Your goal: Begin with the first line of the entries below. Copy each line exactly, stopping after the one that contains "创建 SVM 导出策略规则 (88, 1840)".

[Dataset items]

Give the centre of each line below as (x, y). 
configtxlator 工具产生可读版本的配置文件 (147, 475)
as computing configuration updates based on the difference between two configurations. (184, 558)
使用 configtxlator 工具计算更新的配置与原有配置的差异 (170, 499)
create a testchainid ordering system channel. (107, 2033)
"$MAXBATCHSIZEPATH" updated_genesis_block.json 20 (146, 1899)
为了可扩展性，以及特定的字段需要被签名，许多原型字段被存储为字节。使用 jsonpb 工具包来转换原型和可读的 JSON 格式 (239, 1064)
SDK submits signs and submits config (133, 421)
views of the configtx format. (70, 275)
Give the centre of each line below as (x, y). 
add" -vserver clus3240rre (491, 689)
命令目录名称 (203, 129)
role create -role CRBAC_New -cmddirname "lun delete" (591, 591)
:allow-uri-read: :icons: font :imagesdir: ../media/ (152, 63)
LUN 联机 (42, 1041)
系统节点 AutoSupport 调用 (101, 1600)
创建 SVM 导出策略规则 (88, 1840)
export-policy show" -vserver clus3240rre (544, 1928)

Result of the exercise:
Give the centre of each line below as (x, y). 
configtxlator 工具产生可读版本的配置文件 (147, 475)
as computing configuration updates based on the difference between two configurations. (184, 558)
使用 configtxlator 工具计算更新的配置与原有配置的差异 (170, 499)
create a testchainid ordering system channel. (107, 2033)
"$MAXBATCHSIZEPATH" updated_genesis_block.json 20 (146, 1899)
为了可扩展性，以及特定的字段需要被签名，许多原型字段被存储为字节。使用 jsonpb 工具包来转换原型和可读的 JSON 格式 (239, 1064)
SDK submits signs and submits config (133, 421)
views of the configtx format. (70, 275)
Give the centre of each line below as (x, y). 
add" -vserver clus3240rre (491, 689)
命令目录名称 (203, 129)
role create -role CRBAC_New -cmddirname "lun delete" (591, 591)
:allow-uri-read: :icons: font :imagesdir: ../media/ (152, 63)
LUN 联机 (42, 1041)
系统节点 AutoSupport 调用 (101, 1600)
创建 SVM 导出策略规则 (88, 1840)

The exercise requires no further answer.